The executive director of the Emergencies Program of the World Health Organization (WHO), Michael Ryan, has urged attention to non-communicable diseases (NCDs) in contexts of humanitarian emergencies, since, during them, people “lose the access to health services”, which is leading to “an enormous global crisis”.
This is how Ryan spoke this Tuesday at a press conference in Copenhagen (Denmark), held within the framework of a high-level global technical meeting on NCDs in humanitarian settings, which takes place from February 27 to 29 in that city.. The objective of the event, in which the WHO, Denmark, Jordan, Kenya and UNHCR – the UN Refugee Agency – participate, is to support the integration of essential services for NCDs in emergency preparedness and humanitarian response.
Non-communicable diseases (NCDs), such as cardiovascular diseases, cancer, chronic respiratory diseases and diabetes, are responsible for 75% of deaths worldwide. People affected by humanitarian emergencies are at increased risk of contracting NCDs.
Strokes and heart attacks are estimated to be up to three times more likely after a disaster. However, NCD care and treatment are often not included as a standard part of humanitarian emergency preparedness and response, which focus on the most immediate needs.
The humanitarian emergencies of recent years are becoming more complex and interconnected. Hunger and shortages of essential goods exacerbate geopolitical conflicts, ecological degradation and climate change cause more frequent and extreme natural disasters. Currently, WHO is dealing with 42 major emergencies worldwide.
“People living with NCDs in humanitarian crises are more likely to see their condition worsen due to trauma, stress or the inability to access medicines or services. The needs are enormous, but the resources are not,” said WHO Director-General Dr. Tedros Adhanom Ghebreyesus.. “We must find ways to better integrate NCD care into emergency response, to protect more lives from these avoidable tragedies and improve health security,” he said.
“We've all seen the images of surgical teams in those emergencies, and that's fantastic, there's a lot of work going on.”. What we don't see is the other tool, the iceberg of mortality that occurs because people lose access to health services, diabetes care, hypertension care, cancer care, and those services. that keep people alive and healthy in our societies,” Ryan lamented.
Refugee health
NCDs accounted for a significant proportion of all deaths in the major refugee-sending countries under UNHCR mandate: 75% in the Syrian Arab Republic, 92% in Ukraine, 50% in Afghanistan and 28% in South Sudan.
“As forced displacement increases, we must work to ensure the right to health of refugees, other forcibly displaced people, and host communities. “It is imperative that policies and resources are in place to support the inclusion of refugees in national health systems, including access to care for non-communicable diseases,” said Filippo Grandi, United Nations High Commissioner for Refugees.. “We must be innovative and work with governments and partners to respond to these challenges,” he commented.
Create solutions
There are many solutions that countries and partners are implementing to save more lives from NCDs among people affected by humanitarian crises.. Since 2017, more than 142,000 WHO NCD kits containing various essential treatments for diabetes, hypertension, asthma and other medicines have been distributed.

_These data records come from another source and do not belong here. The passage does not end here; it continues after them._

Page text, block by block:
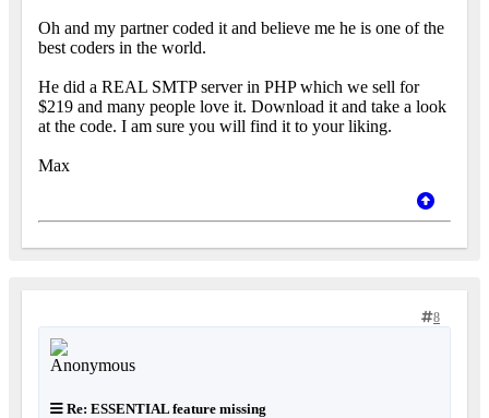
Oh and my partner coded it and believe me he is one of the
best coders in the world.
He did a REAL SMTP server in PHP which we sell for
$219 and many people love it. Download it and take a look
at the code. I am sure you will find it to your liking.
Max
8
Re: ESSENTIAL feature missing

Each kit provides affordable, safe and reliable access to life-saving NCD medicines and supplies to 10,000 people for over three months. These have been distributed to 28 countries affected by conflict or natural disasters and placed in humanitarian centers, including Gaza, South Sudan and Ukraine.
Many countries have included policies and services for the prevention and control of NCDs as part of their efforts to strengthen health systems to better prepare for, respond to and recover from health emergencies.. These efforts aim to achieve strong and resilient health systems with Primary Care and Universal Health Coverage as a foundation.
However, more needs to be done. Some specialized services, such as dialysis or cancer care, require specific planning and adaptations during emergencies, and more knowledge is needed to better integrate NCDs into emergency preparedness and response.
“We have the means, we have the policies, we have the tools, we have the manpower, but we do not have the resources or sustainable financing to do it,” Ryan said, adding that it is necessary to “invest in people and local systems ” in order to “build community resilience for the future.”